Jam dinding dalam ruangannya menunjukkan
pukul 21.00 WIB, Alina baru sadar belum ada sejumput nasipun masuk dalam
perutnya, ia hanya mengisinya dengan segelas susu pagi hari tadi. Alina
bergegas merapikah meja dan segera keluar dari ruagan untuk mengisi perut yang
sedari tadi keroncongan. Ia memutuskan untuk membeli makanan cepat saji di
depan kantornya, wajar hanya dengan alasan efisiensi waktu seorang modern
mengorbankan kesehatannya.
Alina memesan menu
yang paling praktis dan cepat dengan harapan cepat pula ia bisa menyelesaikan
laporannya. Namun, pelayanan di resto cepat saji saat ini tidak seperti
biasanya, lambat dan menyebalkan. Hampir 15 menit ia menunggu, pesanananya
belum datang juga. untuk mengurai kebosanan ia terpaksa membuka telepon selulernya,
ia baru sadar siang itu ada telepon masuk dan sebuah pesan singkat. Dalam panggilan
tak terjawab ia tidak mengenal nomor siapa yang tertera disana, salah satu
pesan singkat dengan nomor yang sama ia baru sempat membaca ketika seorang
pelayan memanggil pesanannya, tanda pesanannya sudah jadi.
Tiba di ruangannya alina
tidak berfikir untuk membuka kembali telepon selulernya, yang ia pikirkan hanya
cepat menyelesaikan makanan cepat sajinnya dan menyelesaikan pekerjaannya,
kalau sampai tidak ia akan kembali tidur di ruangannya itu.
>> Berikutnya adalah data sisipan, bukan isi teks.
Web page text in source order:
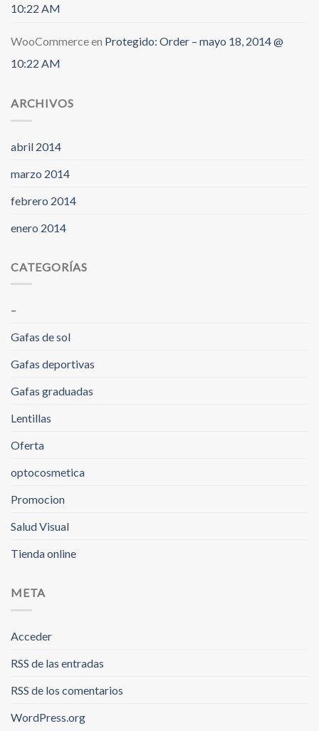
10:22 AM
WooCommerceen Protegido: Order – mayo 18, 2014 @
10:22 AM
ARCHIVOS
abril 2014
marzo 2014
febrero 2014
enero 2014
CATEGORÍAS
–
Gafas de sol
Gafas deportivas
Gafas graduadas
Lentillas
Oferta
optocosmetica
Promocion
Salud Visual
Tienda online
META
Acceder
RSS de las entradas
RSS de los comentarios
WordPress.org

Satu jam kemudian,
Alina sudah menyelesaikan pekerjaannya untuk hari ini, ia menarik napas lega,
diluar perkiraanya ia dapat menyelesaikan dengan sangat cepat dan efisien “ahh,
ini berkat makanan cepat saji deh kayaknya” gumamnya dalam hati.
Alina mengintip
arloji dipergelangan tangannya, ahh sudah pukul 22.30 rupanya, beruntung ia sudah
berada di dalam taksi yang akan segera mengantarkan pada sebuah kasur empuk,
tempat kesayangannya. Di dalam taksi ia tiba tiba membuka kembali telepon
seluler dan membuka pesan singkat yang dikirim nomor yang tidak dikenal, isinya
seperti ini “ siang lina, bagaimana kabarmu? Semoga kamu baik baik saja, dua
minggu lagi bisakah kamu menyempatkan waktumu untuk datang di hari
pernikahanku? Aku sudah kirimkan undangannya di alamat kantormu, semoga cepat
sampai ya J Tama, maaf lina ini nomor baruku, hapeku kemarin kecopetan”.
Sedetik setelah
membaca pesan singkatnya, mata alina lebih banyak mengeluarkan air mata daripada
huruf yang ada dalam pesan singkat itu. Tubuhnya seketika dingin, gemetar, dan
kaku. Ia selalu ingin menahan air itu untuk tidak jatuh, namun ia tetap tidak
mampu. Semakin ia ingin menahan semakin hatinya tersendak seperti ada yang
ingin dikeluarkan, hasilnya buliran air itu lebih deras. Mulutnya hanya
mengucapkan dengan sangat lirih, “tamaaa... tamaaa....”. sepuluh menit kemudian
taksi sudah sampai di depan rumah, Alina segera membayar dan menyelonong
keluar, yang ia pikirkan segera masuk kamar dan menangis sekencang-kencangnya
dengan ditutupi bantal agar tidak satupun orang yang akan mendengarnya.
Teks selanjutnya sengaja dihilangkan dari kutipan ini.